Archivio della categoria: EQUA RIPARAZIONE PER DURATA IRRAGIONEVOLE DEL PROCESSO

La manifesta infondatezza della domanda non esclude il diritto all’equa riparazione per durata irragionevole del processo se la lite non è temeraria o “abusiva”

Per Cass. 23 settembre 2015 n. 18834, Rel. Petitti, in tema di durata irragionevole del processo, anche nella vigenza del comma 2-quinquies dell’art. 2 .L. 89/2001 – aggiunto dal d.l. n. 83 del 2012, conv. in l. n. 134 del 2012 – la manifesta infondatezza della domanda non esclude di per sé il diritto dell’attore all’equa riparazione, ove non sussista il requisito soggettivo della temerarietà od abusività della lite.

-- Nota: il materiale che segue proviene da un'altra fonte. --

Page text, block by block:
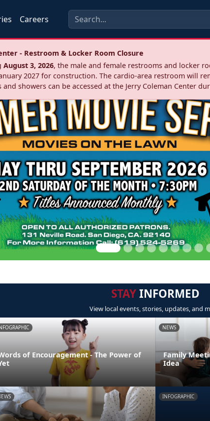
Careers
- Restroom & Locker Room Closure
August 3, 2026, the male and female restrooms and locker
2027 for construction. The cardio‑area restroom will
and showers can be accessed at the Jerry Coleman Center
STAYINFORMED
View local events, stories, updates, and
of Encouragement - The Power of
NEWS
Family
Idea
INFOGRAPHIC
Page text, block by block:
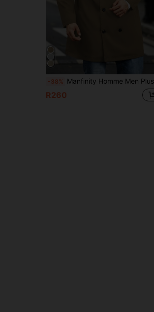
-38% Manfinity Homme Men Plus Size Solid Color Lapel Neck Long Sleeve Double-Breasted Casual Trench Coat, Autumn
R260
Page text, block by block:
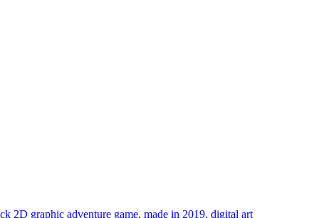
2D graphic adventure game, made in 2019, digital art
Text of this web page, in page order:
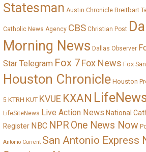
Statesman Austin Chronicle Breitbart
Catholic News Agency CBS Christian Post
Morning News Dallas Observer
Star Telegram Fox 7Fox News Fox
Houston Chronicle Houston
5 KTRH KUT KVUE KXAN
LifeSiteNews Live Action News National
Register NBC NPROne News Now
Antonio Current San Antonio Express
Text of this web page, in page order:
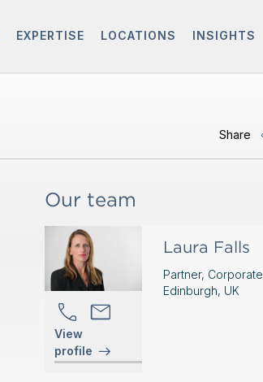
EXPERTISE LOCATIONS INSIGHTS
Share
Our team
View
profile
Laura Falls
Partner, Corporate
Edinburgh, UK
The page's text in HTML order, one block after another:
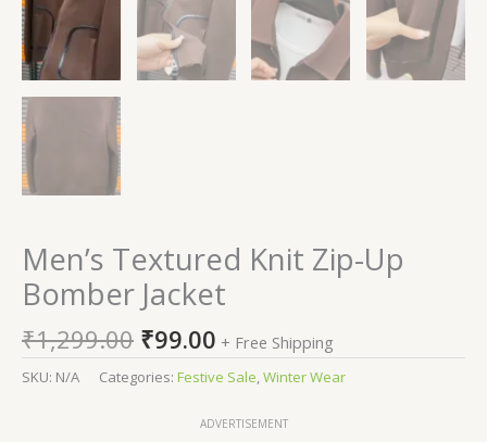
Men’s Textured Knit Zip-Up
Bomber Jacket
₹1,299.00 ₹99.00 + Free Shipping
SKU: N/A Categories: Festive Sale,Winter Wear
ADVERTISEMENT
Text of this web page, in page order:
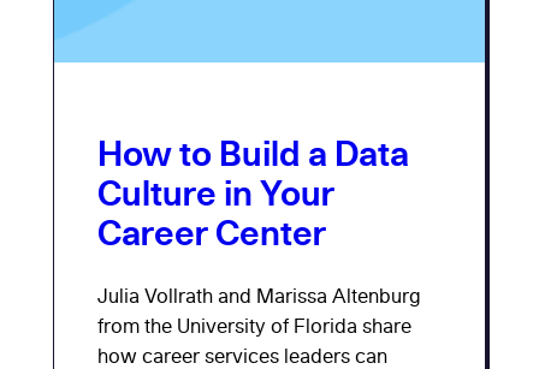
How to Build a Data
Culture in Your
Career Center
Julia Vollrath and Marissa Altenburg
from the University of Florida share
how career services leaders can
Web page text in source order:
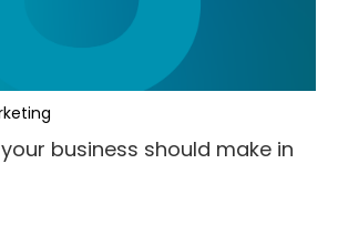
business should make in
.
,
-
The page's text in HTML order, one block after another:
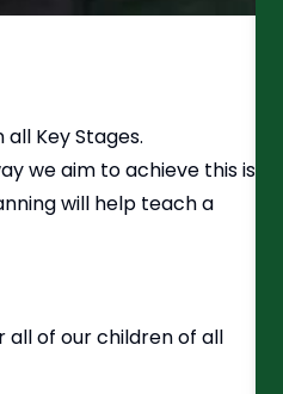
Key Stages.
we aim to achieve this is
will help teach a
all of our children of all
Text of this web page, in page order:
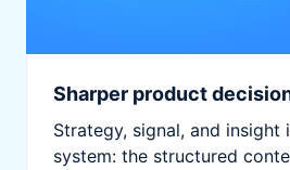
Sharper product
Strategy, signal, and insight
system: the structured
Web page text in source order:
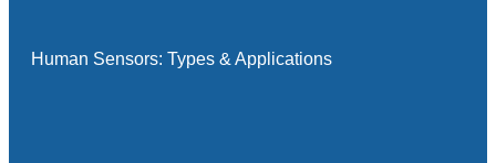
Human Sensors: Types & Applications
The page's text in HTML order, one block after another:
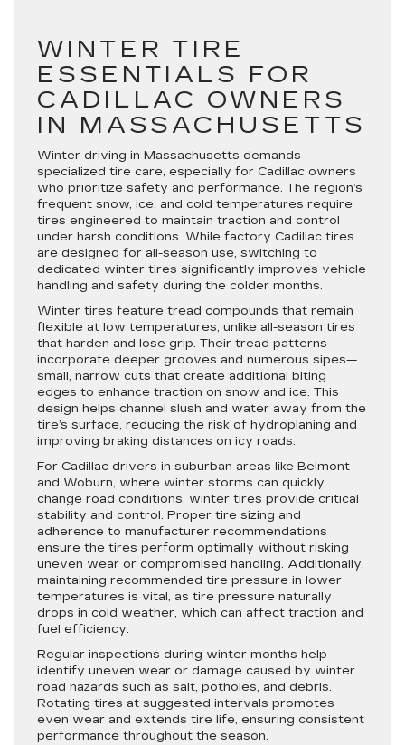
WINTER TIRE
ESSENTIALS FOR
CADILLAC OWNERS
IN MASSACHUSETTS
Winter driving in Massachusetts demands
specialized tire care, especially for Cadillac owners
who prioritize safety and performance. The region’s
frequent snow, ice, and cold temperatures require
tires engineered to maintain traction and control
under harsh conditions. While factory Cadillac tires
are designed for all-season use, switching to
dedicated winter tires significantly improves vehicle
handling and safety during the colder months.
Winter tires feature tread compounds that remain
flexible at low temperatures, unlike all-season tires
that harden and lose grip. Their tread patterns
incorporate deeper grooves and numerous sipes—
small, narrow cuts that create additional biting
edges to enhance traction on snow and ice. This
design helps channel slush and water away from the
tire’s surface, reducing the risk of hydroplaning and
improving braking distances on icy roads.
For Cadillac drivers in suburban areas like Belmont
and Woburn, where winter storms can quickly
change road conditions, winter tires provide critical
stability and control. Proper tire sizing and
adherence to manufacturer recommendations
ensure the tires perform optimally without risking
uneven wear or compromised handling. Additionally,
maintaining recommended tire pressure in lower
temperatures is vital, as tire pressure naturally
drops in cold weather, which can affect traction and
fuel efficiency.
Regular inspections during winter months help
identify uneven wear or damage caused by winter
road hazards such as salt, potholes, and debris.
Rotating tires at suggested intervals promotes
even wear and extends tire life, ensuring consistent
performance throughout the season.

La Cassazione sul danno non patrimoniale per irragionevole durata del processo concernente lo “status” della persona e i diritti fondamentali

Cass. 20 gennaio 2015 n. 909, Rel. Sangiorgio ritiene che ai fini dell’equa riparazione per durata irragionevole, il giudizio concernente lo status della persona (nella specie, riconoscimento della condizione di rifugiato politico), in quanto incidente sul diritto alla vita privata e familiare, deve avere, in conformità alla giurisprudenza della Corte EDU, una durata massima ridotta (di due anni e sette mesi anziché di tre anni).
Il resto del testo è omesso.